Памятуя о великолепных мраморных полах, Лу, мучимый сухими, жаркими ветрами на дорогах и изнывающий от скуки, принял предложение императора. Но он выступил не только для него, но и для многочисленной толпы в цирке. За три выступления он уложил больше людей, чем за всю свою жизнь, а после этого уехал. Уехал, оставив позади не только Рим, но и клятву спасти римские дороги.
— Забрал с собой дарованные ему сокровища — и только его и видели, — сказал Чиун.
— Я обратил внимание на римские драгоценности, находясь в деревне, — согласно кивнул Римо.
— Это они и есть. И груженные мрамором подводы и, конечно, золото.
— Но какое отношение к крушению Римской империи имеет Дом Синанджу? — спросил Римо.
— Разбойники вновь захватили дороги, — сказал Чиун. — А как только люди узнали, что все пошло по-старому, дороги опять опустели.
— Но Римская империя продолжала существовать.
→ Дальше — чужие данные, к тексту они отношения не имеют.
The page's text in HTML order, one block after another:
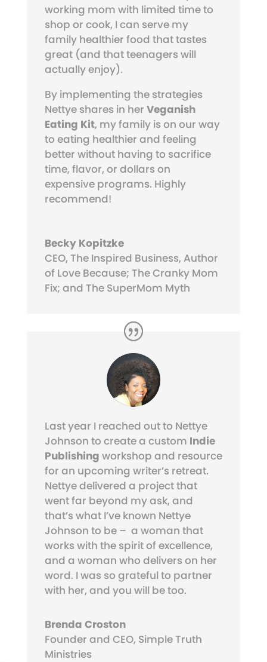
working mom with limited time to
shop or cook, I can serve my
family healthier food that tastes
great (and that teenagers will
actually enjoy).
By implementing the strategies
Nettye shares in her Veganish
Eating Kit, my family is on our way
to eating healthier and feeling
better without having to sacrifice
time, flavor, or dollars on
expensive programs. Highly
recommend!
Becky Kopitzke
CEO, The Inspired Business, Author
of Love Because; The Cranky Mom
Fix; and The SuperMom Myth
Last year I reached out to Nettye
Johnson to create a custom Indie
Publishing workshop and resource
for an upcoming writer’s retreat.
Nettye delivered a project that
went far beyond my ask, and
that’s what I’ve known Nettye
Johnson to be – a woman that
works with the spirit of excellence,
and a woman who delivers on her
word. I was so grateful to partner
with her, and you will be too.
Brenda Croston
Founder and CEO, Simple Truth
Ministries
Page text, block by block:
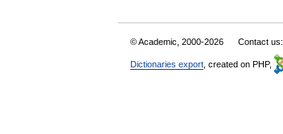
© Academic, 2000-2026 Contact us:
Dictionaries export , created on PHP,
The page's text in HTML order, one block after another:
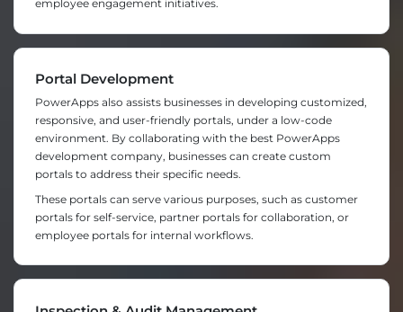
employee engagement initiatives.
Portal Development
PowerApps also assists businesses in developing customized,
responsive, and user-friendly portals, under a low-code
environment. By collaborating with the best PowerApps
development company, businesses can create custom
portals to address their specific needs.
These portals can serve various purposes, such as customer
portals for self-service, partner portals for collaboration, or
employee portals for internal workflows.
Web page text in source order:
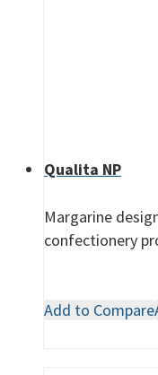
Qualita NP
Margarine
confectionery
Add to Compare
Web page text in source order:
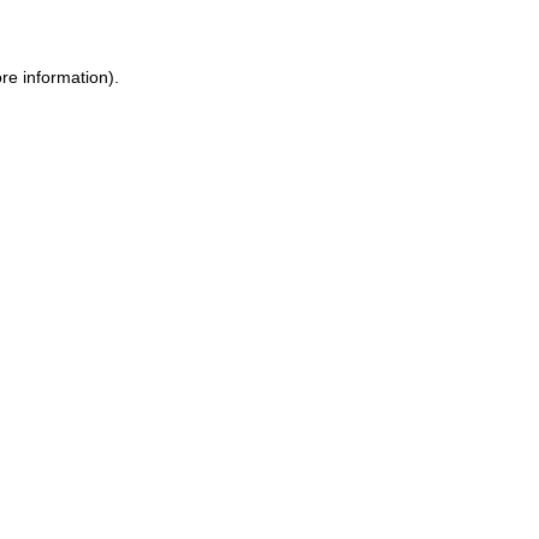
information).
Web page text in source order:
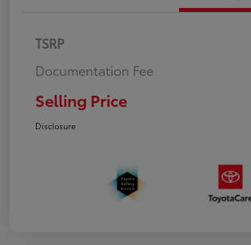
TSRP
Documentation Fee
Selling Price
Disclosure
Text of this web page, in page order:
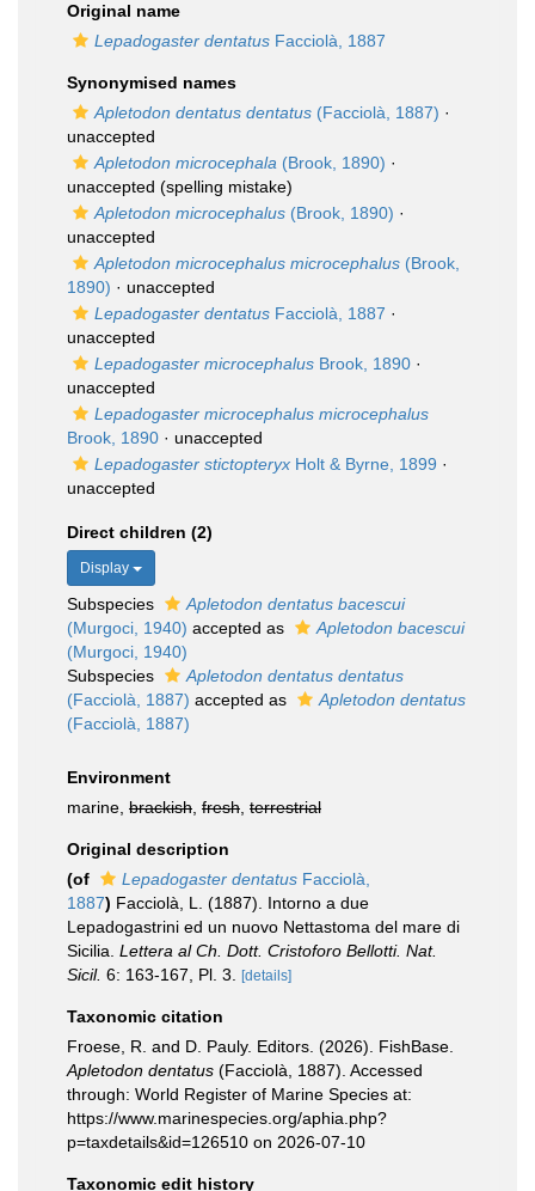
Original name
Lepadogaster dentatus Facciolà, 1887
Synonymised names
Apletodon dentatus dentatus (Facciolà, 1887) ·
unaccepted
Apletodon microcephala (Brook, 1890) ·
unaccepted (spelling mistake)
Apletodon microcephalus (Brook, 1890) ·
unaccepted
Apletodon microcephalus microcephalus (Brook,
1890) · unaccepted
Lepadogaster dentatus Facciolà, 1887 ·
unaccepted
Lepadogaster microcephalus Brook, 1890 ·
unaccepted
Lepadogaster microcephalus microcephalus
Brook, 1890 · unaccepted
Lepadogaster stictopteryx Holt & Byrne, 1899 ·
unaccepted
Direct children (2)
Display
Subspecies
Apletodon dentatus bacescui
(Murgoci, 1940) accepted as
Apletodon bacescui
(Murgoci, 1940)
Subspecies
Apletodon dentatus dentatus
(Facciolà, 1887) accepted as
Apletodon dentatus
(Facciolà, 1887)
Environment
marine, brackish fresh terrestrial
Original description
(of
Lepadogaster dentatus Facciolà,
1887) Facciolà, L. (1887). Intorno a due
Lepadogastrini ed un nuovo Nettastoma del mare di
Sicilia. Lettera al Ch. Dott. Cristoforo Bellotti. Nat.
Sicil. 6: 163-167, Pl. 3. [details]
Taxonomic citation
Froese, R. and D. Pauly. Editors. (2026). FishBase.
Apletodon dentatus (Facciolà, 1887). Accessed
through: World Register of Marine Species at:
https://www.marinespecies.org/aphia.php?
p=taxdetails&id=126510 on 2026-07-10
Taxonomic edit history

Она пала спустя несколько столетий, разве не так? — спросил Римо.
— Именно тогда она была обречена, — произнес Чиун. — Чтобы прийти в упадок, ей потребовалось еще несколько столетий, но в тот день, когда Лу забыл о своей миссии и отбыл на родину, она уже превратилась в труп.
— Никто не винит Синанджу, — попытался утешить старика Римо. — Только ты знаешь об этом.
— А теперь и ты.
— Я никому не скажу. И никто не обвинит Синанджу в том, что они упустили Рим.
— Вина — виной, но факт остается фактом. Лу упустил Рим. Я не хочу остаться в истории Мастером, упустившим Америку.
— А что произошло дальше с Лу Опозоренным? — спросил Римо.
— Много чего, но об этом — в другой раз, — отмахнулся Чиун.
Римо встал и выглянул из пещеры. Холодная белизна гор, слегка голубоватое небо, нахмуренное и как бы вызывающее. Оно пробудило в его памяти те принципы, кодекс чести, которые помогали ему служить Синанджу и выполнять свой долг. Он чувствовал, что возвращается на поле битвы. Он вступит в борьбу с людьми, которые выбивали его из колеи своим искренним желанием умереть. Он вступит с ними в борьбу, хотя ему и не хочется этого. Но так надо, и это он знал.